New analysis by Standard Life has calculated the proportion of retirement income that will come from the State Pension for people with different sized pension pots, highlighting the importance of different income streams in later life and how the payment from the Department for Work and Pensions (DWP) can play a significant role.
Someone reaching retirement aged 66 with a pot of £50,000 could buy an annuity that guarantees a yearly income of £3,600. As the full State Pension currently pays £185.15 per week or £9,627,80 per year - this would mean that almost three-quarters (73%) of their total income in retirement will come from the State Pension. A £132.5k pot would lead to approximately 50 per cent of retirement income coming from the State Pension.
Meanwhile, someone with a pot of £200,000 would receive a yearly income of £14,650, meaning 40 per cent of their total pension income would come from the State Pension.
At the higher end of the financial savings scale, for a person with a retirement pot of £500,000, the State Pension would amount to a fifth (21%) of their total income.
Standard Life said these figures demonstrate that the State Pension plays a crucial role in supplementing people’s income in retirement, regardless of the size of their pot.
This means it is crucial that savers understand what they could receive from the State Pension, how they qualify, and when they can claim it.

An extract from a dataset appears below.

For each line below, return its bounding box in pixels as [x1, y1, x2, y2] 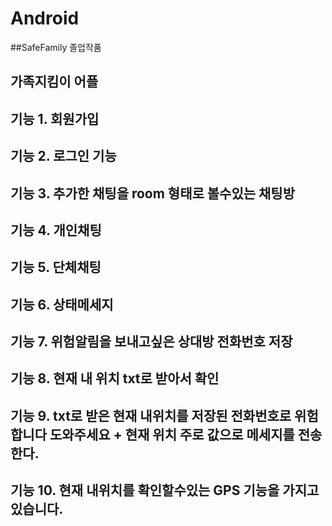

The table below shows some typical examples.
*The average guaranteed yearly income each pension pot can buy – using the Money Helper annuity tool
** Full single tier New State Pension
Commenting on the findings, Jenny Holt, Managing Director for Customer Savings and Investments at Standard Life said: “Knowing what you will receive from your future State Pension and how much of your total income it is likely to make up is an important part of retirement planning.
“Research from Phoenix Insights shows 84 per cent believe that providing the State Pension is an essential role for the government, and clearly it can provide a vital amount of income for people in retirement.”
Ms Holt added: “Bear in mind that any personal savings are likely to be topped up by the State Pension, and those with 35 years of qualifying National Insurance contributions can currently expect around £9,600 paid to them each year under the New State Pension.
“The State Pension age is currently 66, and is set to rise to 67 by 2028. If you’re planning to retire before this age, make sure you’ll have enough income from personal and occupational pensions or other savings and investments to plug the gap.”
What you need to know about the State Pension
What is the state pension?
The State Pension is an amount paid to you every four weeks by the Uk Government once you reach the official retirement age. Not everyone can get the full State Pension and it might not be enough to live on by itself. That’s why it’s important to know how much your State Pension might be, when you can claim it and how it will stack up with your other retirement savings.
What is the current State Pension amount?
The current full State Pension amount is £185.15 a week for the 2022/2023 tax year. It’s worth keeping in mind that the amount you’ll get depends on your National Insurance record and how many qualifying years you have.
You'll usually need at least 10 qualifying years on your National Insurance record to get any State Pension. You’ll need 35 qualifying years to get the new full State Pension if you do not have a National Insurance record before April 6, 2016.
Changes to the State Pension age
Your State Pension age is the earliest age you can start receiving State Pension. You can check your State Pension age on the UK Government’s website here.
Men born before April 6, 1951 and women born before April 6, 1953 can claim the Basic State Pension now.
If you were born on or after these dates, you’ll be eligible for the New State Pension when you reach your State Pension age.
However, State Pension age is regularly reviewed to take into account things like affordability and life expectancy. State Pension age rose to 66 last year and is set to rise to 67 by 2028 and to 68 between 2044 and 2046.
Remember that modern, flexible workplace and personal pension plans normally let you start taking your money from the age of 55, rising to 57 in 2028. So, you could access your pension benefits before you receive your State Pension.
Is the State Pension likely to be enough?
Ms Holt explains that it’s probably not, but it is a very important income stream in retirement.
Even with the Uk Government confirming the reinstatement of the Triple lock, which will increase the State Pension in line with inflation for 2023/24 and take a full New State Pension above £10,000 a year for the first time, it will still be a lot less than minimum wage salary.
The reality is there’s a significant gap between what you get from the State Pension and what you may actually need or want in retirement.
The State Pension alone will only cover a very basic lifestyle and, because it only starts in your late 60s, won’t help to support you if you want to retire earlier- so it should only be a part of your overall retirement plan. It’s important to fully understand how much you might need to save into your personal or workplace pension plan to potentially be able to afford the retirement you want.
The Retirement Living Standards tool from the Pensions and Lifetime Savings Association is a great place to start, clearly showing what life in retirement looks like at three different levels - Minimum, Moderate and Comfortable.
As well as everyday costs, the tool factors in what’s needed for extras- gifts, holidays and large purchases etc., as well as the one-off expenses that come up through life.